Question

Find the laplace transform of the following: a) t^2 sin kt b) tsin kt

Laplace transform
ANSWERED
asked 2021-03-05
Find the laplace transform of the following:
\(a) t^2 \sin kt\)
\(b) t\sin kt\)

Answers (1)

2021-03-06
\(\text{Step 1}\)
\(\text{Recall the following.}\)
\(L\left\{t^kf(t)\right\}=(-1)^k\frac{d^k}{ds^k}(L\left\{f(t)\right\})\)
\(L\left\{\sin(at)\right\}=\frac{a}{s^2+a^2}\)
\(\text{Step 2}\)
\(\text{(a) Obtain the Laplace transform as follows.}\)
\((a) f(t)=t^2\sin (kt)\)
\(L\left\{\sin(kt)\right\}=\frac{k}{s^2+k^2}\)
\(L\left\{t^2\sin(kt)\right\}=(-1)^2\frac{d^2}{ds^2}(L\left\{\sin(kt)\right\})\)

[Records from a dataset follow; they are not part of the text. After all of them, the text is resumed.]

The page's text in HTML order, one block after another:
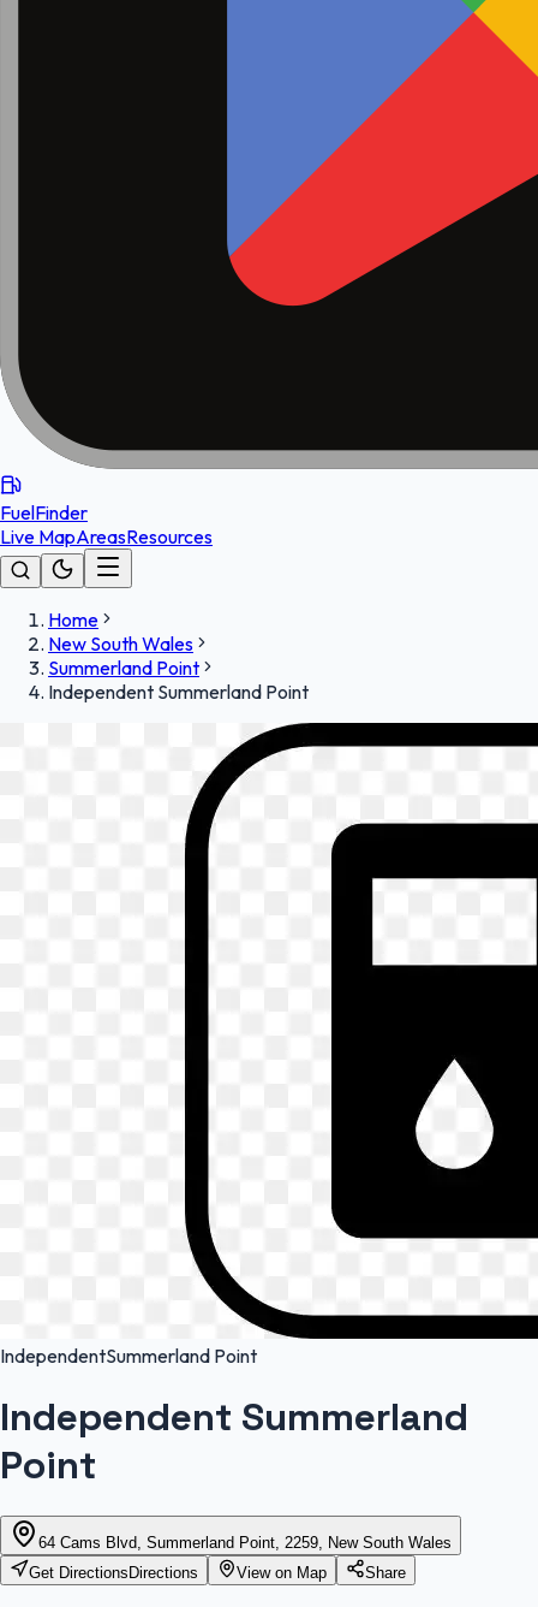
FuelFinder
Live MapAreasResources
Home
New South Wales
Summerland Point
Independent Summerland Point
IndependentSummerland Point
Independent Summerland
Point
64 Cams Blvd, Summerland Point, 2259, New South Wales
Get Directions Directions View on Map Share

\(=\frac{d^2}{ds^2}\bigg(\frac{k}{s^2+k^2}\bigg)\)
\(=\frac{d}{ds}\bigg(\frac{d}{ds}\bigg(\frac{k}{s^2+k^2}\bigg)\bigg)\)
\(=\frac{d}{ds}\bigg(-\frac{2ks}{(s^2+k^2)^2}\bigg)\)

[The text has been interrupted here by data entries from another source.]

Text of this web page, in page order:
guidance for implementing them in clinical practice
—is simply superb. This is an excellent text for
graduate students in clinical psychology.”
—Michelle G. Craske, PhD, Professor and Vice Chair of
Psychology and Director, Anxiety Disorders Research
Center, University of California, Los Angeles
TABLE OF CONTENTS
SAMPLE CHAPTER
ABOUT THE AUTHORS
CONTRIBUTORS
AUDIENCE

\(=-2k\frac{d}{ds}\bigg(\frac{s}{(s^2+k^2)^2}\bigg)\)
\(=-2k\frac{(s^2+k^2)^2\frac{d}{ds}(s)-s\frac{d}{ds}\left[(s^2+k^2)^2\right]}{((s^2+k^2)^2)^2}\)

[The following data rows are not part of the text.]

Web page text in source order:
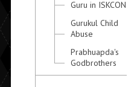
Guru in ISKCON
Gurukul Child
Abuse
Prabhuapda's
Godbrothers
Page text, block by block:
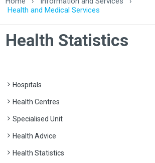
Health and Medical Services
Health Statistics
Hospitals
Health Centres
Specialised Unit
Health Advice
Health Statistics

\(=-2k\frac{(s^2+k^2)^2-4s^2\left[(s^2+k^2)\right]}{((s^2+k^2)^2)^2}\)
\(=-2k\frac{(s^2+k^2)-4s^2}{(s^2+k^2)^3}\)
\(=\frac{2k(3s^2-k^2)}{(s^2+k^2)^3}\)
\(\text{Step 3}\)
\(\text{(b) Obtain the Laplace transform as follows.}\)
\((b) f(t)=t\sin(kt)\)
\(L\sin(kt)=\frac{k}{s^2+k^2}\)
\(L\left\{t\sin(kt)\right\}=(-1)^1\frac{d^1}{ds^1}(L\left\{\sin(kt)\right\})\)
\(=-\frac{d}{ds}\bigg(\frac{k}{s^2+k^2}\bigg)\)
\(=-k\frac{d}{ds}\bigg(\frac{1}{s^2+k^2}\bigg)\)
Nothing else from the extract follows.